Paviliun itu penuh dengan hiruk-pikuk. Pedagang spiritual, murid sekte, dan kolektor artefak berdesakan di aula depan. Bau wangi pil spiritual dan minyak formasi bercampur di udara. Yu Chen berdiri di tengah kerumunan, wajahnya tenang namun matanya tajam. Di tangannya tergenggam sebuah cincin penyimpanan kecil berisi tiga pil Ranah Roh—hasil racikannya sendiri, yang ia harap bisa ditukar dengan satu benda langka: Akar Jiwa Hijau, bahan penting untuk memperkuat Roh Semu miliknya.
Seorang pelayan muda dengan pakaian hijau giok menunduk sopan. “Tuan, apa yang ingin Anda perdagangkan?”
Yu Chen mengulurkan cincin itu. “Tiga pil Ranah Roh murni. Aku ingin menukarnya dengan Akar Jiwa Hijau.”
Pelayan itu menerima cincin itu, menyalurkan sedikit Qi untuk memeriksa isinya. Seketika matanya melebar. “Kualitasnya… luar biasa!” Ia menatap Yu Chen ragu-ragu. “Mohon tunggu sebentar, Tuan. Saya akan memanggil penilai senior.”
Beberapa menit kemudian, seorang pria muda dengan jubah naga hijau berjalan masuk. Di dadanya terpampang lambang murid inti Sekte Naga Hijau. Senyumnya dingin, tatapannya tajam seperti ular.
“Pil Ranah Roh yang katanya luar biasa itu, ya?” katanya sambil mengambil cincin dari pelayan. “Izinkan aku memeriksanya sendiri.”
Ia membuka cincin itu, dan aroma pil langsung memenuhi ruangan. Banyak pengunjung Paviliun menoleh, tertarik oleh aroma yang menenangkan jiwa. Namun, bukannya kagum, murid Sekte Naga Hijau itu mengerutkan kening.
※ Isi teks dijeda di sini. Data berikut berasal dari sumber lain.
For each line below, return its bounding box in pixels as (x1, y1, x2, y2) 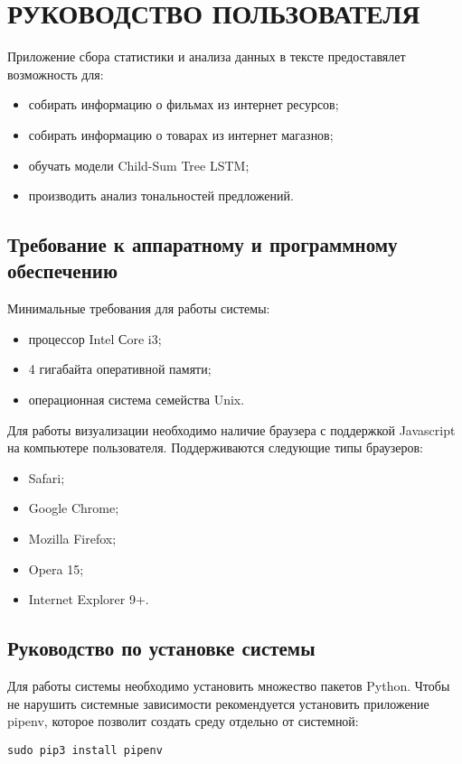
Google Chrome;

“Wangi yang mencurigakan,” katanya dingin. “Terlalu murni untuk pil buatan pengelana biasa. Kau pasti mencampur sesuatu. Pil ini palsu.”
Yu Chen memandangnya datar. “Aku tidak punya waktu untuk bermain kata. Jika kau tidak mampu menilai kualitasnya, panggil penilai yang lebih cakap.”
Kerumunan kecil mulai terbentuk di sekitar mereka. Murid itu mendengus kesal. “Berani sekali kau bicara begitu pada murid Sekte Naga Hijau?” Ia mengulurkan tangan untuk meraih cincin di tangan Yu Chen. “Biar aku sita barang bukti ini.”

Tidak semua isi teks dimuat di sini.